The week of Oct. 18 is recognized as National Teen Driver Safety Week, according to the National Highway Traffic Safety Administration (NHTSA). The awareness week serves as a time to remind parents across America to have conversations with their teens about the dangers they face on the nation’s roadways, what they can do to stay safe behind the wheel, and to reflect on their own driving behaviors.
According to the latest data available from NHTSA, more than 3,200 teens were involved in fatal crashes in 2017. Moreover, 2,526 were killed in crashes that year, and of that, 229 were killed in distraction-affected crashes.
“Motor vehicle crashes remain as the leading cause of deaths for teens,” says Theresa Podguski, director of legislative affairs for AAA East Central. “It is our hope that this week serves as a reminder to parents everywhere to talk openly and honestly with their young drivers about the steps they need to take behind the wheel.”
Recent AAA research has found that for every mile driven, new teen drivers ages 16-17 years old are three times more likely to be involved in a deadly crash compared to adults. This is largely due to their inexperience, and their likelihood of engaging in risky behaviors. According to the new AAA Foundation Traffic Safety Culture Index, about 72 percent of teen drivers aged 16-18 admitted to having engaged in at least one of the following risky behaviors in the past 30 days:
• Driving 10 mph over the speed limit on a residential street (47 percent)
• Driving 15 mph over the speed limit on a freeway (40 percent)
• Texting (35 percent)
• Red-light running (32 percent)
• Aggressive driving (31 percent)
• Drowsy driving (25 percent)
• Driving without a seatbelt (17 percent)
AAA encourages parents to:
• Talk with your teens.
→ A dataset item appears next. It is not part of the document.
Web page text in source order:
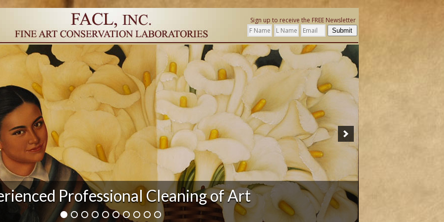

Have open and honest conversations early and often about safe driving habits. Set a time each week to discuss avoiding dangerous behavior behind the wheel, such as speeding, impairment and distracted driving. Discuss any concerns, review the teen’s driving performance, and chart progression towards established goals and benchmarks.
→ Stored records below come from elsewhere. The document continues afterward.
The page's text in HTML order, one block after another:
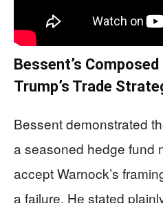
Bessent’s
Trump’s Trade
Bessent demonstrated
a seasoned hedge fund
accept Warnock’s
a failure. He stated
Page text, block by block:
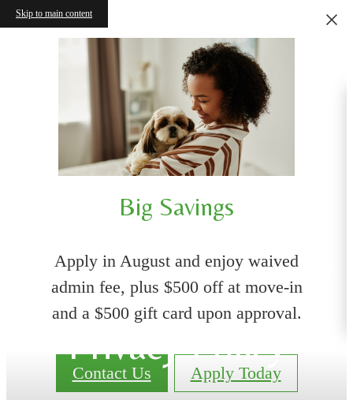
Skip to main content
Big Savings
Apply in August and enjoy waived
admin fee, plus $500 off at move-in
and a $500 gift card upon approval.
Contact Us Apply Today
Privacy Policy
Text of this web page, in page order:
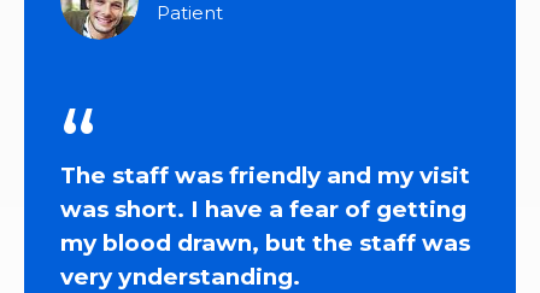
Patient
The staff was friendly and my visit
was short. I have a fear of getting
my blood drawn, but the staff was
very уnderstanding.
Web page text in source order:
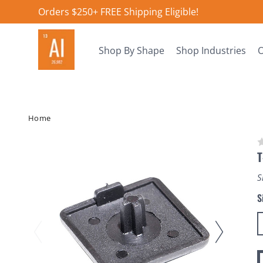
Orders $250+ FREE Shipping Eligible!
Shop By Shape Shop Industries
Home
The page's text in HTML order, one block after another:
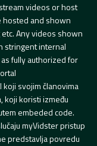
videos or host
hosted and shown
Any videos shown
stringent internal
fully authorized for
svojim članovima
koji koristi između
embeded code.
myVidster pristup
predstavlja povredu
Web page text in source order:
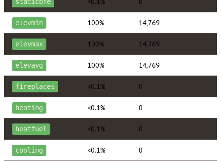
staticbfe
elevmin 100% 14,769
elevmax 100% 14,769
elevavg 100% 14,769
fireplaces <0.1% 0
heating <0.1% 0
heatfuel <0.1% 0
cooling <0.1% 0
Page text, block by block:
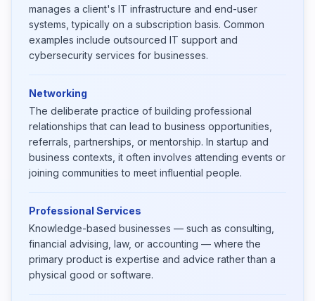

• Lead by example. Your teens are watching how you drive, so be a positive and responsible role model. Teach by example, and minimize risky behavior when driving.
• Establish ground rules. Establish a parent-teen driving agreement that sets family rules for teen drivers.
• Practice makes perfect. Conduct at least 50 hours of supervised practice driving with their teen.
Submitted by AAA East Central, a not-for-profit association with 76 local offices in Kentucky, New York, Ohio, Pennsylvania and West Virginia serving 2.7 million members. Views expressed may not necessarily reflect those of the newspaper.